> _WHAT TO DO_
Among the lines below, some may hold the word "auditorium"; state how many do, giving only the number.

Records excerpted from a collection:
=== Begin Enclosure ===

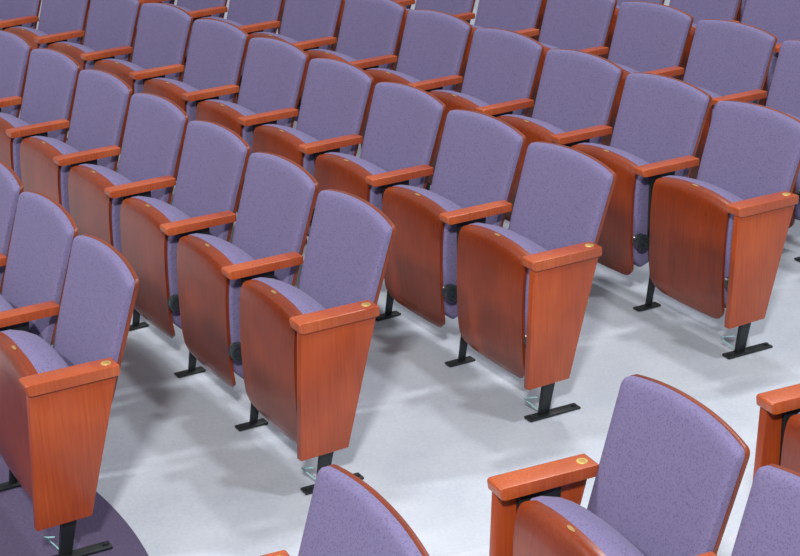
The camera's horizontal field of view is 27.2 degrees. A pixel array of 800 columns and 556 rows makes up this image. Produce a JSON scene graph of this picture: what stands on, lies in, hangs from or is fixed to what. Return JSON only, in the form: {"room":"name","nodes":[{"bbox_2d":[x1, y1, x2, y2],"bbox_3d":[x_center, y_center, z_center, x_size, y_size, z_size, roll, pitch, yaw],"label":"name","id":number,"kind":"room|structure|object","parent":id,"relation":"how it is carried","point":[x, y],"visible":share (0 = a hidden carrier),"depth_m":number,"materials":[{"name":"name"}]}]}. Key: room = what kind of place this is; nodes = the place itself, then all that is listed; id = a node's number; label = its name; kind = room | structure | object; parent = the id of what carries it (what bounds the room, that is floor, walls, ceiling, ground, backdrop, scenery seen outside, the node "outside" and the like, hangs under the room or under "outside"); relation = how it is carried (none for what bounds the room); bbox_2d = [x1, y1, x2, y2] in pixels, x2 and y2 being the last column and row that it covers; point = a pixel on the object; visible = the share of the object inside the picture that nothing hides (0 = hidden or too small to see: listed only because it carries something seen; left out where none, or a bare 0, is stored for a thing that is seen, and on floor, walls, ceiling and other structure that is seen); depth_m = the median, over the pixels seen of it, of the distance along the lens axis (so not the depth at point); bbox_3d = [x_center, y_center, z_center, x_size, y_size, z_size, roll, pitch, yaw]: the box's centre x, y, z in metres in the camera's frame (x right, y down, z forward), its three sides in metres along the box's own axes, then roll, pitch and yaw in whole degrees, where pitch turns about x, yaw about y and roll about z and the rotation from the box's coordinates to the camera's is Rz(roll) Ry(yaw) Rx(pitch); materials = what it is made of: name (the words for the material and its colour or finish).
{"room":"auditorium","nodes":[
{"label":"auditorium","id":0,"kind":"room"},
{"bbox_2d":[19,0,799,555],"bbox_3d":[-0.222,-2.415,13.465,36.240,0.364,62.857,-12,23,-26],"label":"floor","id":1,"kind":"structure","parent":0,"point":[428,435],"depth_m":5.90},
{"bbox_2d":[0,30,31,117],"bbox_3d":[-2.051,-0.760,8.228,0.412,0.858,0.564,-15,25,-33],"label":"seat","id":2,"kind":"object","parent":1,"relation":"on","point":[15,50],"visible":0.77,"depth_m":8.09,"materials":[{"name":"purple fabric"}]},
{"bbox_2d":[0,0,40,118],"bbox_3d":[-2.380,-1.436,10.029,0.412,0.858,0.577,-17,26,-36],"label":"seat","id":3,"kind":"object","parent":1,"relation":"on","point":[13,13],"visible":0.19,"depth_m":9.90,"materials":[{"name":"purple fabric"}]},
{"bbox_2d":[0,48,79,181],"bbox_3d":[-1.731,-0.608,7.797,0.412,0.858,0.564,-15,24,-32],"label":"seat","id":4,"kind":"object","parent":1,"relation":"on","point":[52,75],"visible":0.43,"depth_m":7.67,"materials":[{"name":"purple fabric"}]},
{"bbox_2d":[0,112,29,181],"bbox_3d":[-1.821,-0.550,7.789,0.168,0.449,0.468,-15,24,-32],"label":"seat cushion","id":5,"kind":"object","parent":4,"relation":"on","point":[9,147],"depth_m":7.57,"materials":[{"name":"purple fabric"}]},
{"bbox_2d":[5,0,89,139],"bbox_3d":[-2.024,-1.288,9.606,0.412,0.858,0.577,-17,25,-35],"label":"seat","id":6,"kind":"object","parent":1,"relation":"on","point":[59,20],"visible":0.24,"depth_m":9.49,"materials":[{"name":"purple fabric"}]},
{"bbox_2d":[10,26,47,47],"bbox_3d":[-2.112,-1.228,9.594,0.168,0.449,0.480,-17,25,-35],"label":"seat cushion","id":7,"kind":"object","parent":6,"relation":"on","point":[29,34],"depth_m":9.42,"materials":[{"name":"purple fabric"}]},
{"bbox_2d":[0,454,148,555],"bbox_3d":[-2.805,1.218,4.317,4.400,0.061,4.400,-12,23,-26],"label":"carpet","id":8,"kind":"object","parent":1,"relation":"on","point":[18,534],"visible":0.46,"depth_m":5.23,"materials":[{"name":"purple carpet"}]},
{"bbox_2d":[0,160,23,293],"bbox_3d":[-1.602,0.029,6.104,0.412,0.858,0.574,-13,23,-29],"label":"seat","id":9,"kind":"object","parent":8,"relation":"on","point":[11,186],"visible":0.89,"depth_m":5.90,"materials":[{"name":"purple fabric"}]},
{"bbox_2d":[0,191,77,490],"bbox_3d":[-1.316,0.192,5.648,0.412,0.858,0.574,-13,23,-27],"label":"seat","id":10,"kind":"object","parent":8,"relation":"on","point":[44,232],"visible":0.76,"depth_m":5.56,"materials":[{"name":"purple fabric"}]},
{"bbox_2d":[0,294,13,311],"bbox_3d":[-1.407,0.248,5.644,0.168,0.449,0.471,-13,23,-27],"label":"seat cushion","id":11,"kind":"object","parent":10,"relation":"on","point":[5,306],"depth_m":5.51,"materials":[{"name":"purple fabric"}]},
{"bbox_2d":[0,234,138,555],"bbox_3d":[-1.044,0.359,5.181,0.426,0.858,0.584,-12,23,-26],"label":"seat","id":12,"kind":"object","parent":8,"relation":"on","point":[56,401],"visible":1,"depth_m":4.99,"materials":[{"name":"brown wood"}]},
{"bbox_2d":[1,330,68,373],"bbox_3d":[-1.132,0.412,5.184,0.168,0.449,0.471,-12,23,-26],"label":"seat cushion","id":13,"kind":"object","parent":12,"relation":"on","point":[22,352],"depth_m":5.06,"materials":[{"name":"purple fabric"}]},
{"bbox_2d":[20,69,131,213],"bbox_3d":[-1.420,-0.453,7.360,0.412,0.858,0.564,-14,24,-31],"label":"seat","id":14,"kind":"object","parent":1,"relation":"on","point":[102,99],"visible":0.56,"depth_m":7.26,"materials":[{"name":"purple fabric"}]},
{"bbox_2d":[32,136,79,213],"bbox_3d":[-1.510,-0.396,7.354,0.168,0.449,0.468,-14,24,-31],"label":"seat cushion","id":15,"kind":"object","parent":14,"relation":"on","point":[50,179],"depth_m":7.18,"materials":[{"name":"purple fabric"}]},
{"bbox_2d":[82,0,90,44],"bbox_3d":[-1.997,-1.803,10.951,0.412,0.858,0.584,-18,26,-37],"label":"seat","id":16,"kind":"object","parent":1,"relation":"on","point":[90,0],"visible":0.02,"depth_m":10.76,"materials":[{"name":"purple fabric"}]},
{"bbox_2d":[48,0,140,130],"bbox_3d":[-1.676,-1.137,9.178,0.412,0.858,0.577,-16,25,-34],"label":"seat","id":17,"kind":"object","parent":1,"relation":"on","point":[111,26],"visible":0.34,"depth_m":9.07,"materials":[{"name":"purple fabric"}]},
{"bbox_2d":[56,42,94,68],"bbox_3d":[-1.765,-1.078,9.166,0.168,0.449,0.480,-16,25,-34],"label":"seat cushion","id":18,"kind":"object","parent":17,"relation":"on","point":[74,50],"depth_m":8.98,"materials":[{"name":"brown wood"}]},
{"bbox_2d":[68,93,188,330],"bbox_3d":[-1.118,-0.296,6.918,0.412,0.858,0.564,-14,24,-29],"label":"seat","id":19,"kind":"object","parent":1,"relation":"on","point":[156,126],"visible":0.59,"depth_m":6.81,"materials":[{"name":"purple fabric"}]},
{"bbox_2d":[81,164,131,253],"bbox_3d":[-1.209,-0.239,6.913,0.168,0.449,0.468,-14,24,-29],"label":"seat cushion","id":20,"kind":"object","parent":19,"relation":"on","point":[100,213],"depth_m":6.75,"materials":[{"name":"purple fabric"}]},
{"bbox_2d":[94,3,192,148],"bbox_3d":[-1.337,-0.984,8.742,0.412,0.858,0.577,-15,25,-33],"label":"seat","id":21,"kind":"object","parent":1,"relation":"on","point":[163,30],"visible":0.33,"depth_m":8.65,"materials":[{"name":"purple fabric"}]},
{"bbox_2d":[103,59,145,93],"bbox_3d":[-1.427,-0.925,8.733,0.168,0.449,0.480,-15,25,-33],"label":"seat cushion","id":22,"kind":"object","parent":21,"relation":"on","point":[122,69],"depth_m":8.55,"materials":[{"name":"purple fabric"}]},
{"bbox_2d":[130,0,174,61],"bbox_3d":[-1.627,-1.656,10.529,0.412,0.858,0.584,-17,26,-36],"label":"seat","id":23,"kind":"object","parent":1,"relation":"on","point":[142,1],"visible":0.03,"depth_m":10.28,"materials":[{"name":"purple fabric"}]},
{"bbox_2d":[120,120,249,377],"bbox_3d":[-0.825,-0.136,6.470,0.412,0.858,0.564,-13,23,-28],"label":"seat","id":24,"kind":"object","parent":1,"relation":"on","point":[214,158],"visible":0.91,"depth_m":6.37,"materials":[{"name":"purple fabric"}]},
{"bbox_2d":[131,196,190,328],"bbox_3d":[-0.917,-0.080,6.467,0.168,0.449,0.468,-13,23,-28],"label":"seat cushion","id":25,"kind":"object","parent":24,"relation":"on","point":[153,252],"depth_m":6.34,"materials":[{"name":"brown wood"}]},
{"bbox_2d":[143,19,248,180],"bbox_3d":[-1.008,-0.827,8.301,0.412,0.858,0.577,-15,24,-32],"label":"seat","id":26,"kind":"object","parent":1,"relation":"on","point":[217,48],"visible":0.44,"depth_m":8.21,"materials":[{"name":"purple fabric"}]},
{"bbox_2d":[154,78,197,122],"bbox_3d":[-1.098,-0.769,8.293,0.168,0.449,0.480,-15,24,-32],"label":"seat cushion","id":27,"kind":"object","parent":26,"relation":"on","point":[173,90],"depth_m":8.11,"materials":[{"name":"purple fabric"}]},
{"bbox_2d":[165,0,227,81],"bbox_3d":[-1.267,-1.505,10.101,0.412,0.858,0.584,-16,25,-35],"label":"seat","id":28,"kind":"object","parent":1,"relation":"on","point":[198,9],"visible":0.06,"depth_m":9.94,"materials":[{"name":"purple fabric"}]},
{"bbox_2d":[165,3,192,59],"bbox_3d":[-1.356,-1.446,10.089,0.168,0.449,0.486,-16,25,-35],"label":"seat cushion","id":29,"kind":"object","parent":28,"relation":"on","point":[183,8],"depth_m":9.88,"materials":[{"name":"purple fabric"}]},
{"bbox_2d":[197,0,282,103],"bbox_3d":[-0.915,-1.352,9.667,0.412,0.858,0.584,-16,25,-34],"label":"seat","id":30,"kind":"object","parent":1,"relation":"on","point":[252,16],"visible":0.16,"depth_m":9.57,"materials":[{"name":"purple fabric"}]},
{"bbox_2d":[203,17,244,95],"bbox_3d":[-1.005,-1.293,9.656,0.168,0.449,0.486,-16,25,-34],"label":"seat cushion","id":31,"kind":"object","parent":30,"relation":"on","point":[217,18],"depth_m":9.50,"materials":[{"name":"purple fabric"}]},
{"bbox_2d":[177,152,318,430],"bbox_3d":[-0.543,0.026,6.016,0.412,0.858,0.564,-13,23,-27],"label":"seat","id":32,"kind":"object","parent":1,"relation":"on","point":[278,197],"visible":0.92,"depth_m":5.92,"materials":[{"name":"purple fabric"}]},
{"bbox_2d":[190,233,254,378],"bbox_3d":[-0.635,0.081,6.016,0.168,0.449,0.468,-13,23,-27],"label":"seat cushion","id":33,"kind":"object","parent":32,"relation":"on","point":[214,298],"depth_m":5.89,"materials":[{"name":"brown wood"}]},
{"bbox_2d":[196,37,308,211],"bbox_3d":[-0.688,-0.669,7.854,0.412,0.858,0.577,-14,24,-31],"label":"seat","id":34,"kind":"object","parent":1,"relation":"on","point":[274,71],"visible":0.41,"depth_m":7.76,"materials":[{"name":"purple fabric"}]},
{"bbox_2d":[205,99,255,177],"bbox_3d":[-0.779,-0.612,7.848,0.168,0.449,0.480,-14,24,-31],"label":"seat cushion","id":35,"kind":"object","parent":34,"relation":"on","point":[225,113],"depth_m":7.68,"materials":[{"name":"purple fabric"}]},
{"bbox_2d":[277,0,285,33],"bbox_3d":[-0.493,-1.713,10.570,0.412,0.858,0.584,-16,25,-35],"label":"seat","id":36,"kind":"object","parent":1,"relation":"on","point":[283,5],"visible":0.02,"depth_m":10.62,"materials":[{"name":"purple fabric"}]},
{"bbox_2d":[245,0,343,120],"bbox_3d":[-0.573,-1.197,9.226,0.412,0.858,0.584,-15,25,-33],"label":"seat","id":37,"kind":"object","parent":1,"relation":"on","point":[306,24],"visible":0.23,"depth_m":9.16,"materials":[{"name":"purple fabric"}]},
{"bbox_2d":[256,32,300,120],"bbox_3d":[-0.663,-1.138,9.217,0.168,0.449,0.486,-15,25,-33],"label":"seat cushion","id":38,"kind":"object","parent":37,"relation":"on","point":[258,34],"depth_m":9.09,"materials":[{"name":"purple fabric"}]},
{"bbox_2d":[252,58,373,245],"bbox_3d":[-0.378,-0.508,7.401,0.412,0.858,0.577,-14,24,-30],"label":"seat","id":39,"kind":"object","parent":1,"relation":"on","point":[336,96],"visible":0.38,"depth_m":7.31,"materials":[{"name":"purple fabric"}]},
{"bbox_2d":[262,124,318,236],"bbox_3d":[-0.469,-0.451,7.396,0.168,0.449,0.480,-14,24,-30],"label":"seat cushion","id":40,"kind":"object","parent":39,"relation":"on","point":[284,141],"depth_m":7.24,"materials":[{"name":"purple fabric"}]},
{"bbox_2d":[239,189,395,494],"bbox_3d":[-0.273,0.192,5.553,0.426,0.858,0.574,-12,23,-26],"label":"seat","id":41,"kind":"object","parent":1,"relation":"on","point":[305,348],"visible":0.98,"depth_m":5.40,"materials":[{"name":"brown wood"}]},
{"bbox_2d":[252,277,325,313],"bbox_3d":[-0.362,0.244,5.559,0.168,0.449,0.468,-12,23,-26],"label":"seat cushion","id":42,"kind":"object","parent":41,"relation":"on","point":[269,295],"depth_m":5.45,"materials":[{"name":"purple fabric"}]},
{"bbox_2d":[261,464,428,555],"bbox_3d":[-0.206,0.914,3.643,0.412,0.858,0.645,-12,23,-25],"label":"seat","id":43,"kind":"object","parent":1,"relation":"on","point":[346,516],"visible":1,"depth_m":3.63,"materials":[{"name":"purple fabric"}]},
{"bbox_2d":[301,0,405,100],"bbox_3d":[-0.240,-1.039,8.779,0.412,0.858,0.584,-15,24,-32],"label":"seat","id":44,"kind":"object","parent":1,"relation":"on","point":[370,30],"visible":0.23,"depth_m":8.72,"materials":[{"name":"purple fabric"}]},
{"bbox_2d":[312,49,355,61],"bbox_3d":[-0.330,-0.981,8.772,0.168,0.449,0.486,-15,24,-32],"label":"seat cushion","id":45,"kind":"object","parent":44,"relation":"on","point":[316,53],"depth_m":8.65,"materials":[{"name":"purple fabric"}]},
{"bbox_2d":[332,0,414,51],"bbox_3d":[-0.142,-1.560,10.135,0.412,0.858,0.584,-16,25,-34],"label":"seat","id":46,"kind":"object","parent":1,"relation":"on","point":[406,3],"visible":0.08,"depth_m":10.06,"materials":[{"name":"purple fabric"}]},
{"bbox_2d":[314,82,445,320],"bbox_3d":[-0.077,-0.344,6.942,0.412,0.858,0.577,-13,23,-29],"label":"seat","id":47,"kind":"object","parent":1,"relation":"on","point":[404,123],"visible":0.45,"depth_m":6.85,"materials":[{"name":"purple fabric"}]},
{"bbox_2d":[325,152,386,210],"bbox_3d":[-0.169,-0.288,6.939,0.168,0.449,0.480,-13,23,-29],"label":"seat cushion","id":48,"kind":"object","parent":47,"relation":"on","point":[347,173],"depth_m":6.78,"materials":[{"name":"purple fabric"}]},
{"bbox_2d":[361,9,471,190],"bbox_3d":[0.084,-0.878,8.327,0.412,0.858,0.584,-14,24,-31],"label":"seat","id":49,"kind":"object","parent":1,"relation":"on","point":[434,44],"visible":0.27,"depth_m":8.27,"materials":[{"name":"purple fabric"}]},
{"bbox_2d":[367,68,419,82],"bbox_3d":[-0.007,-0.821,8.321,0.168,0.449,0.486,-14,24,-31],"label":"seat cushion","id":50,"kind":"object","parent":49,"relation":"on","point":[379,75],"depth_m":8.20,"materials":[{"name":"purple fabric"}]},
{"bbox_2d":[392,0,475,70],"bbox_3d":[0.200,-1.404,9.694,0.412,0.858,0.584,-15,25,-33],"label":"seat","id":51,"kind":"object","parent":1,"relation":"on","point":[463,9],"visible":0.05,"depth_m":9.63,"materials":[{"name":"purple fabric"}]},
{"bbox_2d":[382,109,525,366],"bbox_3d":[0.214,-0.179,6.478,0.412,0.858,0.577,-13,23,-27],"label":"seat","id":52,"kind":"object","parent":1,"relation":"on","point":[480,154],"visible":0.88,"depth_m":6.38,"materials":[{"name":"purple fabric"}]},
{"bbox_2d":[392,185,461,318],"bbox_3d":[0.121,-0.123,6.477,0.168,0.449,0.480,-13,23,-27],"label":"seat cushion","id":53,"kind":"object","parent":52,"relation":"on","point":[424,247],"depth_m":6.36,"materials":[{"name":"brown wood"}]},
{"bbox_2d":[427,28,543,184],"bbox_3d":[0.398,-0.715,7.868,0.412,0.858,0.584,-14,24,-30],"label":"seat","id":54,"kind":"object","parent":1,"relation":"on","point":[503,65],"visible":0.38,"depth_m":7.81,"materials":[{"name":"purple fabric"}]},
{"bbox_2d":[433,90,488,106],"bbox_3d":[0.307,-0.659,7.864,0.168,0.449,0.486,-14,24,-30],"label":"seat cushion","id":55,"kind":"object","parent":54,"relation":"on","point":[449,98],"depth_m":7.73,"materials":[{"name":"purple fabric"}]},
{"bbox_2d":[456,0,543,92],"bbox_3d":[0.532,-1.246,9.247,0.412,0.858,0.584,-15,24,-32],"label":"seat","id":56,"kind":"object","parent":1,"relation":"on","point":[519,16],"visible":0.12,"depth_m":9.20,"materials":[{"name":"purple fabric"}]},
{"bbox_2d":[457,141,616,421],"bbox_3d":[0.492,-0.009,6.003,0.430,0.858,0.596,-12,23,-26],"label":"seat","id":57,"kind":"object","parent":1,"relation":"on","point":[523,289],"visible":1,"depth_m":5.87,"materials":[{"name":"brown wood"}]},
{"bbox_2d":[469,223,546,353],"bbox_3d":[0.402,0.044,6.009,0.168,0.449,0.480,-12,23,-26],"label":"seat cushion","id":58,"kind":"object","parent":57,"relation":"on","point":[498,277],"depth_m":5.91,"materials":[{"name":"brown wood"}]},
{"bbox_2d":[534,0,546,40],"bbox_3d":[0.972,-1.612,10.162,0.412,0.858,0.584,-15,25,-33],"label":"seat","id":59,"kind":"object","parent":1,"relation":"on","point":[539,25],"visible":0.02,"depth_m":10.01,"materials":[{"name":"purple fabric"}]},
{"bbox_2d":[496,49,623,221],"bbox_3d":[0.703,-0.550,7.404,0.412,0.858,0.584,-13,23,-29],"label":"seat","id":60,"kind":"object","parent":1,"relation":"on","point":[578,90],"visible":0.37,"depth_m":7.33,"materials":[{"name":"purple fabric"}]},
{"bbox_2d":[502,114,564,144],"bbox_3d":[0.611,-0.494,7.401,0.168,0.449,0.486,-13,23,-29],"label":"seat cushion","id":61,"kind":"object","parent":60,"relation":"on","point":[534,130],"depth_m":7.25,"materials":[{"name":"purple fabric"}]},
{"bbox_2d":[526,0,616,117],"bbox_3d":[0.856,-1.085,8.794,0.412,0.858,0.584,-14,24,-31],"label":"seat","id":62,"kind":"object","parent":1,"relation":"on","point":[581,25],"visible":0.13,"depth_m":8.74,"materials":[{"name":"purple fabric"}]},
{"bbox_2d":[539,42,559,48],"bbox_3d":[0.765,-1.028,8.788,0.168,0.449,0.486,-14,24,-31],"label":"seat cushion","id":63,"kind":"object","parent":62,"relation":"on","point":[546,46],"depth_m":8.64,"materials":[{"name":"purple fabric"}]},
{"bbox_2d":[487,374,749,555],"bbox_3d":[0.521,0.722,4.076,0.425,0.858,0.556,-11,22,-23],"label":"seat","id":64,"kind":"object","parent":1,"relation":"on","point":[669,473],"visible":1,"depth_m":4.03,"materials":[{"name":"purple fabric"}]},
{"bbox_2d":[530,496,643,555],"bbox_3d":[0.462,0.794,4.027,0.168,0.449,0.468,-11,22,-23],"label":"seat cushion","id":65,"kind":"object","parent":64,"relation":"on","point":[559,526],"depth_m":3.96,"materials":[{"name":"purple fabric"}]},
{"bbox_2d":[603,0,664,59],"bbox_3d":[1.304,-1.453,9.714,0.412,0.858,0.584,-15,24,-32],"label":"seat","id":66,"kind":"object","parent":1,"relation":"on","point":[619,2],"visible":0.06,"depth_m":9.53,"materials":[{"name":"purple fabric"}]},
{"bbox_2d":[571,72,711,311],"bbox_3d":[0.998,-0.382,6.934,0.412,0.858,0.584,-13,23,-28],"label":"seat","id":67,"kind":"object","parent":1,"relation":"on","point":[660,122],"visible":0.67,"depth_m":6.80,"materials":[{"name":"purple fabric"}]},
{"bbox_2d":[580,143,649,266],"bbox_3d":[0.905,-0.327,6.933,0.168,0.449,0.486,-13,23,-28],"label":"seat cushion","id":68,"kind":"object","parent":67,"relation":"on","point":[626,218],"depth_m":6.76,"materials":[{"name":"purple fabric"}]},
{"bbox_2d":[603,1,693,145],"bbox_3d":[1.170,-0.922,8.335,0.412,0.858,0.584,-14,24,-30],"label":"seat","id":69,"kind":"object","parent":1,"relation":"on","point":[648,37],"visible":0.28,"depth_m":8.29,"materials":[{"name":"purple fabric"}]},
{"bbox_2d":[615,63,640,72],"bbox_3d":[1.079,-0.866,8.331,0.168,0.449,0.486,-14,24,-30],"label":"seat cushion","id":70,"kind":"object","parent":69,"relation":"on","point":[626,69],"depth_m":8.14,"materials":[{"name":"purple fabric"}]},
{"bbox_2d":[669,0,740,80],"bbox_3d":[1.628,-1.293,9.261,0.412,0.858,0.584,-14,24,-31],"label":"seat","id":71,"kind":"object","parent":1,"relation":"on","point":[699,9],"visible":0.06,"depth_m":9.16,"materials":[{"name":"purple fabric"}]},
{"bbox_2d":[649,100,799,358],"bbox_3d":[1.282,-0.211,6.455,0.434,0.858,0.612,-12,23,-27],"label":"seat","id":72,"kind":"object","parent":1,"relation":"on","point":[717,238],"visible":1,"depth_m":6.34,"materials":[{"name":"brown wood"}]},
{"bbox_2d":[665,175,742,307],"bbox_3d":[1.190,-0.158,6.460,0.168,0.449,0.486,-12,23,-27],"label":"seat cushion","id":73,"kind":"object","parent":72,"relation":"on","point":[698,223],"depth_m":6.36,"materials":[{"name":"brown wood"}]},
{"bbox_2d":[683,19,776,178],"bbox_3d":[1.476,-0.757,7.871,0.412,0.858,0.584,-13,23,-29],"label":"seat","id":74,"kind":"object","parent":1,"relation":"on","point":[728,60],"visible":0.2,"depth_m":7.81,"materials":[{"name":"purple fabric"}]},
{"bbox_2d":[696,86,720,119],"bbox_3d":[1.384,-0.701,7.869,0.168,0.449,0.486,-13,23,-29],"label":"seat cushion","id":75,"kind":"object","parent":74,"relation":"on","point":[710,113],"depth_m":7.61,"materials":[{"name":"purple fabric"}]},
{"bbox_2d":[735,0,745,22],"bbox_3d":[2.077,-1.661,10.182,0.412,0.858,0.584,-15,24,-32],"label":"seat","id":76,"kind":"object","parent":1,"relation":"on","point":[743,2],"visible":0.02,"depth_m":9.92,"materials":[{"name":"purple fabric"}]},
{"bbox_2d":[740,0,745,22],"bbox_3d":[1.986,-1.603,10.174,0.168,0.449,0.486,-15,24,-32],"label":"seat cushion","id":77,"kind":"object","parent":76,"relation":"on","point":[742,5],"depth_m":9.92,"materials":[{"name":"purple fabric"}]},
{"bbox_2d":[696,464,799,555],"bbox_3d":[0.759,0.894,3.598,0.412,0.858,0.550,-10,22,-22],"label":"seat","id":78,"kind":"object","parent":1,"relation":"on","point":[770,522],"visible":1,"depth_m":3.65,"materials":[{"name":"purple fabric"}]},
{"bbox_2d":[741,0,799,105],"bbox_3d":[1.943,-1.130,8.803,0.412,0.858,0.584,-14,24,-30],"label":"seat","id":79,"kind":"object","parent":1,"relation":"on","point":[780,18],"visible":0.07,"depth_m":8.78,"materials":[{"name":"purple fabric"}]},
{"bbox_2d":[766,52,778,101],"bbox_3d":[1.851,-1.073,8.799,0.168,0.449,0.486,-14,24,-30],"label":"seat cushion","id":80,"kind":"object","parent":79,"relation":"on","point":[769,77],"depth_m":8.55,"materials":[{"name":"purple fabric"}]},
{"bbox_2d":[752,383,799,482],"bbox_3d":[1.287,0.540,4.478,0.425,0.858,0.556,-11,22,-23],"label":"seat","id":81,"kind":"object","parent":1,"relation":"on","point":[778,434],"visible":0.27,"depth_m":4.57,"materials":[{"name":"brown wood"}]},
{"bbox_2d":[766,40,799,261],"bbox_3d":[1.771,-0.590,7.402,0.412,0.858,0.584,-13,23,-28],"label":"seat","id":82,"kind":"object","parent":1,"relation":"on","point":[784,92],"visible":0.11,"depth_m":7.51,"materials":[{"name":"purple fabric"}]},
{"bbox_2d":[784,112,799,219],"bbox_3d":[1.679,-0.535,7.401,0.168,0.449,0.486,-13,23,-28],"label":"seat cushion","id":83,"kind":"object","parent":82,"relation":"on","point":[796,190],"depth_m":7.22,"materials":[{"name":"purple fabric"}]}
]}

=== End Enclosure ===

> _EXERCISE SOLUTION_
2